Work instruction: Could you set down exactly the lines of the data below, starting at the one that holds "Add-on logs for" and ending at the one that holds "functie, beslis-sings- of", both included, and only those?

Information given:

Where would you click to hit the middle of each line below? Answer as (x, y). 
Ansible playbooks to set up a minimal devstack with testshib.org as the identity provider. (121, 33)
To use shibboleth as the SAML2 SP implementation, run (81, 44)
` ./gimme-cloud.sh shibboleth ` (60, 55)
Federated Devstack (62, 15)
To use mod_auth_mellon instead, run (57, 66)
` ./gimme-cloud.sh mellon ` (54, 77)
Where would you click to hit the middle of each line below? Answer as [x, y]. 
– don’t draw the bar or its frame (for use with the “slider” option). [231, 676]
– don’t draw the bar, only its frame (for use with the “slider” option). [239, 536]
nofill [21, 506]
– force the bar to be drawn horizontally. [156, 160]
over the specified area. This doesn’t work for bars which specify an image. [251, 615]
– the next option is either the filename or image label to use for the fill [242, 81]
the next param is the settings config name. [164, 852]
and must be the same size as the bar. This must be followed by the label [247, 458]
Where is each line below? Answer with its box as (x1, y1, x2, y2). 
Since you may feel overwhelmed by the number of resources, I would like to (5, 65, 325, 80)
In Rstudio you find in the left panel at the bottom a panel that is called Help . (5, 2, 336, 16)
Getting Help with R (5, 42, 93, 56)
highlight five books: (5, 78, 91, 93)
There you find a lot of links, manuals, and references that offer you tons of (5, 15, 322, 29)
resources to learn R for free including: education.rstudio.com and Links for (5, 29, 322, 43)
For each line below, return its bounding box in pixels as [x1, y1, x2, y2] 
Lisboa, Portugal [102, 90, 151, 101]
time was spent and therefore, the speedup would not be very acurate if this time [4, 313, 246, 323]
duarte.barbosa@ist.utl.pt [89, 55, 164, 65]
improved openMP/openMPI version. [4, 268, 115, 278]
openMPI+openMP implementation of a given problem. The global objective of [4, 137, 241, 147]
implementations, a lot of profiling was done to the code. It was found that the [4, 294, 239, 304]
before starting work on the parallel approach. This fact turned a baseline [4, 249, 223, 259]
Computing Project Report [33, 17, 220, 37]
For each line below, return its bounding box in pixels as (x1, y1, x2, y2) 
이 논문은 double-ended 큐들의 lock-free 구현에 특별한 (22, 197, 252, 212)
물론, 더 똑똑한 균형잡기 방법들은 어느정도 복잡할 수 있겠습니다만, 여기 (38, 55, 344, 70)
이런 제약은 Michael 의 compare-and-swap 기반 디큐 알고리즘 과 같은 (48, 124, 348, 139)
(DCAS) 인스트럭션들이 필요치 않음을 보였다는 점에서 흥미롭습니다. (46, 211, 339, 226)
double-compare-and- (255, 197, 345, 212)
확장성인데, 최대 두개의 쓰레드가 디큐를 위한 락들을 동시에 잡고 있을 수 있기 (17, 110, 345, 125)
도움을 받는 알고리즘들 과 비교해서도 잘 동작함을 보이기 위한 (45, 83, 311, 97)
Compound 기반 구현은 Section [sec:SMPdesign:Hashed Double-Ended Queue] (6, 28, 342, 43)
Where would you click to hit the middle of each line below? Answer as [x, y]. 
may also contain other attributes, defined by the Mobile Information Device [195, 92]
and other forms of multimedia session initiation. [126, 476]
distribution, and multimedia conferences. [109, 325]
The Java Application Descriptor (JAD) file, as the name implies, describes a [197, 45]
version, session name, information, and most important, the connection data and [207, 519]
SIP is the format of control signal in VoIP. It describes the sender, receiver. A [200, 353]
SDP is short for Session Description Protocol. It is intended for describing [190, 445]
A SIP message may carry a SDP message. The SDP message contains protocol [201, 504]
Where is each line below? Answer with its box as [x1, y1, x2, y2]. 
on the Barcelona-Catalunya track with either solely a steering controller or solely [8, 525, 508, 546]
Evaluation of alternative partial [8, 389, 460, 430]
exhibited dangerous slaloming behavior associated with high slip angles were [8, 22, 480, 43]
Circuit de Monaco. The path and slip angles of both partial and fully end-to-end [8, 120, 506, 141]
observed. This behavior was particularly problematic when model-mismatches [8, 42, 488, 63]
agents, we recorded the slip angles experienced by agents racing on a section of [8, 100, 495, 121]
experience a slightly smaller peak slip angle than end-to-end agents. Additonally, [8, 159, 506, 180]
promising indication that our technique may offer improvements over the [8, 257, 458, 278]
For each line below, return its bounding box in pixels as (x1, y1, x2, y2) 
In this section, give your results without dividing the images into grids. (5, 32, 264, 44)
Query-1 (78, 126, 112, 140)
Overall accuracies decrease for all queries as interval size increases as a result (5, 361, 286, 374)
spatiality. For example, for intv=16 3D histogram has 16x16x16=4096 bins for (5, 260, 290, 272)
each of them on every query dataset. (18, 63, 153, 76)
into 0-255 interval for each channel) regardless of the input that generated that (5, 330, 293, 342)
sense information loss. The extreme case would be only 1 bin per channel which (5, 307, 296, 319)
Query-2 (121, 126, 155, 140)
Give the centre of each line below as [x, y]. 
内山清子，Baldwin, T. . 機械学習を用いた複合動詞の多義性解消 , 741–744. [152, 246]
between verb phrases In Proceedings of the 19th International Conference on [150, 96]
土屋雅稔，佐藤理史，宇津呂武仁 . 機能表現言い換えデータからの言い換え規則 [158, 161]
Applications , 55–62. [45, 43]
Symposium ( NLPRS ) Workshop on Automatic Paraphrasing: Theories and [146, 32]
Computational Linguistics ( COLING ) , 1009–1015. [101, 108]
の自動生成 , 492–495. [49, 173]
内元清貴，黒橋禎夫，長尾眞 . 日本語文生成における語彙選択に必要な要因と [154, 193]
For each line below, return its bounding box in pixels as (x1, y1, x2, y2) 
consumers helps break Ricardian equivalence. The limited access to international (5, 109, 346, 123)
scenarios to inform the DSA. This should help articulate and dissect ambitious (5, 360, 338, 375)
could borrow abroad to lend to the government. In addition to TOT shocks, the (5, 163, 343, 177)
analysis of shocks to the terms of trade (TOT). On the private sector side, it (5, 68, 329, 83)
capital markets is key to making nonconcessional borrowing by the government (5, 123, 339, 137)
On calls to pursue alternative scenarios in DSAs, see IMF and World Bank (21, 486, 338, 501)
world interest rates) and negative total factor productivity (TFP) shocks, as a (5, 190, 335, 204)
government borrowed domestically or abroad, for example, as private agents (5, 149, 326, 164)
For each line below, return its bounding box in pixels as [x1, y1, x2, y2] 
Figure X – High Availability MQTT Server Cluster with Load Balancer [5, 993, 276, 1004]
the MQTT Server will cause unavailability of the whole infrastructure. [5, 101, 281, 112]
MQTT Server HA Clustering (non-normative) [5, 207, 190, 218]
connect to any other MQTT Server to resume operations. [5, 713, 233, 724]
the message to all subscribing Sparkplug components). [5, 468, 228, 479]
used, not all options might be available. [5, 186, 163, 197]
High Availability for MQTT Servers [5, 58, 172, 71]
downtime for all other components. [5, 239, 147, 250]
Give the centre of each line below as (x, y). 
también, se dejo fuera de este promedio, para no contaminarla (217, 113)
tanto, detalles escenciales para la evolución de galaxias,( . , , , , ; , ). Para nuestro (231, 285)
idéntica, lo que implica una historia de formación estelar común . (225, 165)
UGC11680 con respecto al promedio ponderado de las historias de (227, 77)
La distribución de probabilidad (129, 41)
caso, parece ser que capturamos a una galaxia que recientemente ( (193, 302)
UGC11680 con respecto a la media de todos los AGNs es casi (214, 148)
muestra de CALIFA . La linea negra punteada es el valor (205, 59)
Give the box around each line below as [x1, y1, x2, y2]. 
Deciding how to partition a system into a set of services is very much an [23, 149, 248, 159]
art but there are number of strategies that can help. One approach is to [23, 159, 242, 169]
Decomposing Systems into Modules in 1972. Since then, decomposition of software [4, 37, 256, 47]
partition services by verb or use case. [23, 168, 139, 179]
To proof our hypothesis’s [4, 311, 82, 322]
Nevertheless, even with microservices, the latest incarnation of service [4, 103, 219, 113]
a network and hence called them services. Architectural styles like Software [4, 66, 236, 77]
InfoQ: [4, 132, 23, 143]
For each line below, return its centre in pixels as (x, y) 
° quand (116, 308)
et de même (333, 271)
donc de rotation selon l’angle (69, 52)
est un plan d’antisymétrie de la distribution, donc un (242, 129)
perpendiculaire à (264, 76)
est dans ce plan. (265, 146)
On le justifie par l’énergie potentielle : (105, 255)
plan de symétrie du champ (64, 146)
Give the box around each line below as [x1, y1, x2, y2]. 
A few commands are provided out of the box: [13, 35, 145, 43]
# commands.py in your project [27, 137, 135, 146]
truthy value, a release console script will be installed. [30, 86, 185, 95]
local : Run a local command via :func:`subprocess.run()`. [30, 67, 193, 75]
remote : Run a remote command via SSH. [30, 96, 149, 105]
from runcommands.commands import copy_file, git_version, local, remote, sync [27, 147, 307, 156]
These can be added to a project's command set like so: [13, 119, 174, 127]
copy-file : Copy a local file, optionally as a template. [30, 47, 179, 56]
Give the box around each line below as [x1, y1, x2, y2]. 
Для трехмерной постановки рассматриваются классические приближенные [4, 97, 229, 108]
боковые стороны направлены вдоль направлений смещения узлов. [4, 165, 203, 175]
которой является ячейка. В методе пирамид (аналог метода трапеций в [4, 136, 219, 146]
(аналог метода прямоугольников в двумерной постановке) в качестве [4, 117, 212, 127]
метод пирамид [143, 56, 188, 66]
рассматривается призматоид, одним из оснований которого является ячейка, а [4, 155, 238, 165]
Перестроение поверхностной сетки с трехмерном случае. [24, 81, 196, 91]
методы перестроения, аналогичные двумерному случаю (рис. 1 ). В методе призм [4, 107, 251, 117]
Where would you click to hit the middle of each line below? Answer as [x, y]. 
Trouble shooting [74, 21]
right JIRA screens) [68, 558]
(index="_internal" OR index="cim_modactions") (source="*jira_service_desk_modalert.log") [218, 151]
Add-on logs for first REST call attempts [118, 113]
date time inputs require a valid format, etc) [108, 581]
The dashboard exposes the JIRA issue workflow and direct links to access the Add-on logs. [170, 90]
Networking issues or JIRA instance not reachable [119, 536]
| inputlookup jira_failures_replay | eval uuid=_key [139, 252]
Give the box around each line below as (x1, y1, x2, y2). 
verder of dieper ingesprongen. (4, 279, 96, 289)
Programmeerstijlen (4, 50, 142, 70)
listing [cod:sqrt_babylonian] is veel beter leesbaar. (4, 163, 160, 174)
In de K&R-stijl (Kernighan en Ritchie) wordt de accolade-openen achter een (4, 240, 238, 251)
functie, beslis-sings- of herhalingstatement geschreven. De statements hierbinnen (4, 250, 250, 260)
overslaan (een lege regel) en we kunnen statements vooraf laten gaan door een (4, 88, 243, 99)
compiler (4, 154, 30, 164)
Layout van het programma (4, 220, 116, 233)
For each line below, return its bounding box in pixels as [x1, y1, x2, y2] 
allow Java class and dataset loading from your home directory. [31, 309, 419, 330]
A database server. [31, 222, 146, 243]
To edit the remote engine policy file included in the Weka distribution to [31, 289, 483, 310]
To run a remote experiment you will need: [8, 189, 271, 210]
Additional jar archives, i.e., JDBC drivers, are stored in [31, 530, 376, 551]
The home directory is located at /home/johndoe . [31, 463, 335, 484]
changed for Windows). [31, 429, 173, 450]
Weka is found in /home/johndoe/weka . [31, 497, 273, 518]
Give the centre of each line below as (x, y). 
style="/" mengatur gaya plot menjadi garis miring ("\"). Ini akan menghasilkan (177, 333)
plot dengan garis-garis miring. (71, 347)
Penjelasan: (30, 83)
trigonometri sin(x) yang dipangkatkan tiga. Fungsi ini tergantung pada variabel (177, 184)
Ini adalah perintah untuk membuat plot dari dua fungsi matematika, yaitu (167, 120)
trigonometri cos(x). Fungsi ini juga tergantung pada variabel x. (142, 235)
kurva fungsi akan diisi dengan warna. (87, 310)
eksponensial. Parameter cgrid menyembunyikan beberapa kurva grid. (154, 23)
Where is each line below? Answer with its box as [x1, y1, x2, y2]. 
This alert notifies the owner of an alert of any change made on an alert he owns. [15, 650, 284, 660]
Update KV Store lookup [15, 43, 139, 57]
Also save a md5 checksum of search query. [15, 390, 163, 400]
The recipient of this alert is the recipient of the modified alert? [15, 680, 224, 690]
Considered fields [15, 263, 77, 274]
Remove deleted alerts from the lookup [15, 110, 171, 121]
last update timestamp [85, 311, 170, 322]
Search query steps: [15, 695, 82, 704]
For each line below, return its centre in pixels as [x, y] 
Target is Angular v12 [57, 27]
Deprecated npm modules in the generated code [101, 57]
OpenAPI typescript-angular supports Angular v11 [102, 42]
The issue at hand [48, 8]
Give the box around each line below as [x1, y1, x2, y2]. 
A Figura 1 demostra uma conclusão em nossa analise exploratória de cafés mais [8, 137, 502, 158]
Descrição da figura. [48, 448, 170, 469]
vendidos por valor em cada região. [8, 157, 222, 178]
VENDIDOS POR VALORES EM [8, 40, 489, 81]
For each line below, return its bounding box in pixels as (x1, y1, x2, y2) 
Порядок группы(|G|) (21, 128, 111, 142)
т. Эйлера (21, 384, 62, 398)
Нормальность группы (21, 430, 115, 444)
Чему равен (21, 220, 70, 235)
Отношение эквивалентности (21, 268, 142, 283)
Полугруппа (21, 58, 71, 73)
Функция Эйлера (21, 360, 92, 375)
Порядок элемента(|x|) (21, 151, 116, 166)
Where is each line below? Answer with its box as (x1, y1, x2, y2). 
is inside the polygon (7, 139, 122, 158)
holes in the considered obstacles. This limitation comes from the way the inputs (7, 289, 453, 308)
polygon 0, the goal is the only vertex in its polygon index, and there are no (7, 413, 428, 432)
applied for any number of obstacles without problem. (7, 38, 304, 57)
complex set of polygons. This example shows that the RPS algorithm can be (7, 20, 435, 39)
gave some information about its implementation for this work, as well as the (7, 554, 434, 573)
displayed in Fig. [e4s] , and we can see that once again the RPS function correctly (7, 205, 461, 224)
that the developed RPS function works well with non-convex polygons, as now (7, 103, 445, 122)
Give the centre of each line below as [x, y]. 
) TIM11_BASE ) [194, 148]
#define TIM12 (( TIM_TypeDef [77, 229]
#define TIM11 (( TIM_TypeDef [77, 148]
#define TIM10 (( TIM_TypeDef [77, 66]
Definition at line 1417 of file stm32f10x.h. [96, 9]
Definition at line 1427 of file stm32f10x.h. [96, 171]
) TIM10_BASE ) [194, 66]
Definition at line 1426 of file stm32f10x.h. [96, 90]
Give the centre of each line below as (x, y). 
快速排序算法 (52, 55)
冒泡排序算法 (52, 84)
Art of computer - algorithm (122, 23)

Written answer:
Add-on logs for first REST call attempts [118, 113]
date time inputs require a valid format, etc) [108, 581]
The dashboard exposes the JIRA issue workflow and direct links to access the Add-on logs. [170, 90]
Networking issues or JIRA instance not reachable [119, 536]
| inputlookup jira_failures_replay | eval uuid=_key [139, 252]
Give the box around each line below as (x1, y1, x2, y2). 
verder of dieper ingesprongen. (4, 279, 96, 289)
Programmeerstijlen (4, 50, 142, 70)
listing [cod:sqrt_babylonian] is veel beter leesbaar. (4, 163, 160, 174)
In de K&R-stijl (Kernighan en Ritchie) wordt de accolade-openen achter een (4, 240, 238, 251)
functie, beslis-sings- of herhalingstatement geschreven. De statements hierbinnen (4, 250, 250, 260)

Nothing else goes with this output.